Ses opposants soutiennent que l’enseignement supérieur est d’abord destiné à la formation des Français et que le nombre d’étudiants francophones dans le monde est à lui seul très supérieur à la capacité d’absorption de notre enseignement. C’est donc la qualité de ce dernier, reconnue pour ses grandes écoles scientifiques et de management, qui attirera les non-francophones. Comme nous n’avons pas la capacité d’accueillir des millions d’étudiants, autant attirer les plus motivés, quitte à leur offrir des cours d’été pour leur apprendre le français. Je témoigne personnellement que c’est le cas pour l’École Centrale de Pékin. Les mêmes associations saisissent la justice pour les nombreux cas de non-application de la loi Toubon et du minimum de français prévu par la loi Fioraso, avec des succès très inégaux, traduisant une ignorance et un désintérêt de la justice pour ces questions.

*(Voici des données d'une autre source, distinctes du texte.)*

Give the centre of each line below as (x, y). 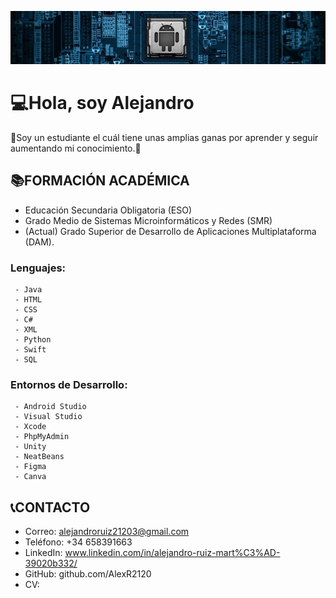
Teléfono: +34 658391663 (78, 542)
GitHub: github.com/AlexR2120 (88, 574)
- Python (33, 339)
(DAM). (39, 242)
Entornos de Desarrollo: (69, 384)
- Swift (30, 349)
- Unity (30, 447)
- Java (28, 289)
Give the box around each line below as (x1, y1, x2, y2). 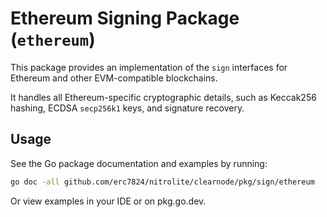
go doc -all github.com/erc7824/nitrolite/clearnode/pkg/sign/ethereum (10, 177, 315, 187)
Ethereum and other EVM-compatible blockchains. (10, 72, 218, 84)
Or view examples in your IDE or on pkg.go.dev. (10, 195, 207, 207)
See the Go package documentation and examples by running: (10, 157, 268, 169)
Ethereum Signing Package (10, 7, 240, 30)
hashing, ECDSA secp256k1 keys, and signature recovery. (10, 102, 245, 114)
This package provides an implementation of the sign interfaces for (10, 61, 288, 73)
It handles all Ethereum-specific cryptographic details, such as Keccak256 (10, 91, 317, 103)
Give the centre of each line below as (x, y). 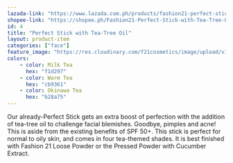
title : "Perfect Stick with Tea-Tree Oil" (69, 33)
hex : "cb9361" (46, 84)
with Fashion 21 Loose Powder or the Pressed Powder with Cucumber (107, 146)
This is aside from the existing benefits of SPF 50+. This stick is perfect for (114, 131)
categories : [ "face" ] (38, 46)
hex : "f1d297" (46, 71)
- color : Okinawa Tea (51, 90)
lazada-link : (26, 13)
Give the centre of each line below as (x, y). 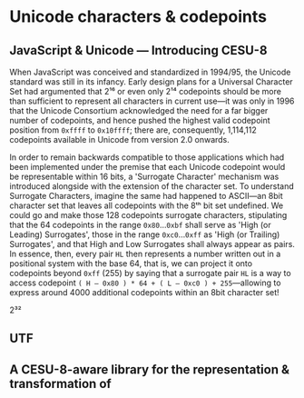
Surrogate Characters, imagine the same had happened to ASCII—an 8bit (146, 196)
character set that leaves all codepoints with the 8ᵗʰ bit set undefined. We (147, 205)
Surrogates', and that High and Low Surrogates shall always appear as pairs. (152, 244)
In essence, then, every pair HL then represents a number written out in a (145, 254)
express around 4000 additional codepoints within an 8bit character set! (144, 292)
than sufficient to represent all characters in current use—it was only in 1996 (152, 101)
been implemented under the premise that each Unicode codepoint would (147, 167)
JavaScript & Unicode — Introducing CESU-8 (138, 50)
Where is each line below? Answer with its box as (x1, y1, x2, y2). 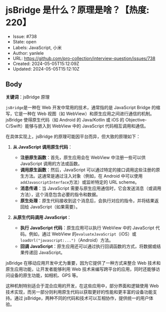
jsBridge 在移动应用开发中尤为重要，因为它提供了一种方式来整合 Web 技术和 (5, 260, 161, 266)
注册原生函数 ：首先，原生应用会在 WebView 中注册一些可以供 (20, 154, 146, 160)
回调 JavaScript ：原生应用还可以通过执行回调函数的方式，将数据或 (20, 243, 157, 249)
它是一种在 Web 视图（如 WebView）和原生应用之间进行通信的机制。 (14, 111, 155, 117)
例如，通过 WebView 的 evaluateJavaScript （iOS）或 (29, 231, 136, 237)
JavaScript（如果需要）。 (30, 203, 81, 210)
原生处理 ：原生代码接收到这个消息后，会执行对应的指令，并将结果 (20, 197, 155, 203)
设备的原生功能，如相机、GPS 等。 (9, 272, 81, 278)

Ce bilan peu enthousiasmant de la situation du français au Nord commence à être nuancé par la prise de conscience de ce qui se passe au Sud, essentiellement en Afrique.
La croissance rapide de la francophonie au Sud
La multiplication des francophones africains par l’effet combiné d’une scolarisation croissante et d’une démographie particulièrement dynamique suscite l’enthousiasme des uns et les critiques des autres.

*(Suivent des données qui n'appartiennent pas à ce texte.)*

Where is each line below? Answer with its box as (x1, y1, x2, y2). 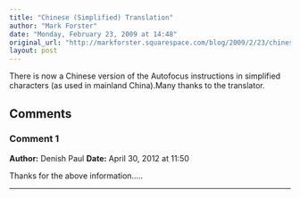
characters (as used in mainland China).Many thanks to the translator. (9, 80, 265, 91)
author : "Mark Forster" (9, 21, 98, 30)
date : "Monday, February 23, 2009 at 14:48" (9, 29, 178, 38)
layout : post (9, 46, 58, 55)
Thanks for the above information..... (9, 170, 144, 181)
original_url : (9, 37, 62, 47)
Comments (9, 106, 72, 121)
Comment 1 (9, 133, 60, 145)
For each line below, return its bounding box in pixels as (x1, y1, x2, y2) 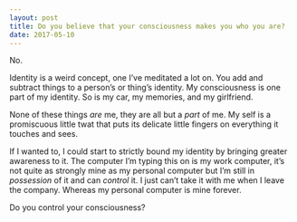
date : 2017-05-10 (9, 30, 75, 39)
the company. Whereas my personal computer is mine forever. (9, 185, 242, 196)
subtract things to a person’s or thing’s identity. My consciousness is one (9, 82, 281, 93)
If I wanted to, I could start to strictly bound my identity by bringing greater (9, 146, 288, 157)
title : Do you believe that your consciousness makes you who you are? (9, 22, 285, 31)
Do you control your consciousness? (9, 202, 146, 213)
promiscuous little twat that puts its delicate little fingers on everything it (9, 119, 279, 130)
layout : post (9, 13, 59, 23)
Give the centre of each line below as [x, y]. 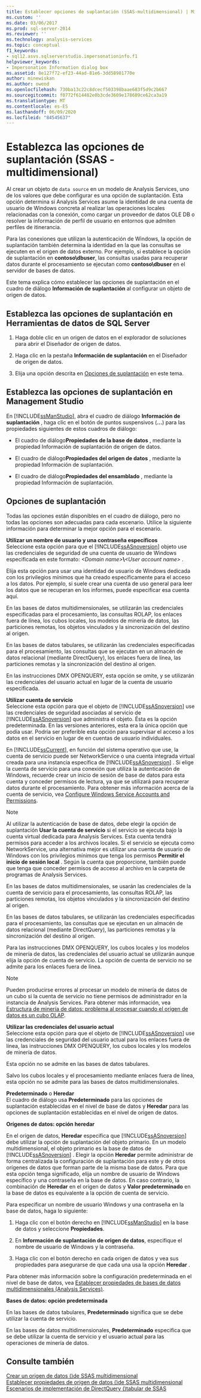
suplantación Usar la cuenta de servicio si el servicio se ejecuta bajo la [94, 830]
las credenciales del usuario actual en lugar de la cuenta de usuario [89, 682]
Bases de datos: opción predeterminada [57, 1300]
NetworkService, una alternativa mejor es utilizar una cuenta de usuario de [98, 849]
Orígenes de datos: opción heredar [51, 1124]
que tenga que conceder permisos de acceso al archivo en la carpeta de [96, 868]
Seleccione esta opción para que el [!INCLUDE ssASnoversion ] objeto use [97, 546]
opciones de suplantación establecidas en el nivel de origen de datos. [92, 1112]
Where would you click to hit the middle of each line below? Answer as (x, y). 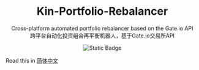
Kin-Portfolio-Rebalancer (102, 11)
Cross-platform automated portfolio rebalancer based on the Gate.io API (102, 28)
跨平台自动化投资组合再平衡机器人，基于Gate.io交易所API (102, 36)
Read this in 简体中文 (32, 60)

Le français : une langue coloniale ?
Parmi ces critiques, celle qui a le plus d’impact est de qualifier le français de « langue coloniale ». En effet, des gouvernements du Sud et une partie des intellectuels français « recyclent » sans cesse les problèmes coloniaux par la littérature et les programmes scolaires, c’est-à-dire les exposent comme si c’étaient des réalités contemporaines permettant de comprendre les problèmes d’aujourd’hui. Avec comme facteur aggravant que ce passé colonial est déformé par des généralisations abusives. Certains gouvernements du Sud reportent ainsi la responsabilité de leurs échecs sur la France coloniale.
Mais, en Afrique, le français n’est pas colonial pour tout le monde puisqu’il s’enracine. Ce fait, longtemps nié mais enfin (un peu) reconnu, irrite la concurrence économique et géopolitique qui pousse à officialiser l’anglais ou l’arabe à la place du français. Directement, comme au Rwanda, ou en prônant dans un premier temps sa suppression au profit de l’officialisation d’une langue locale.
C’est le statut officiel ou non du français qui conduit à distinguer l’Afrique subsaharienne du Maghreb.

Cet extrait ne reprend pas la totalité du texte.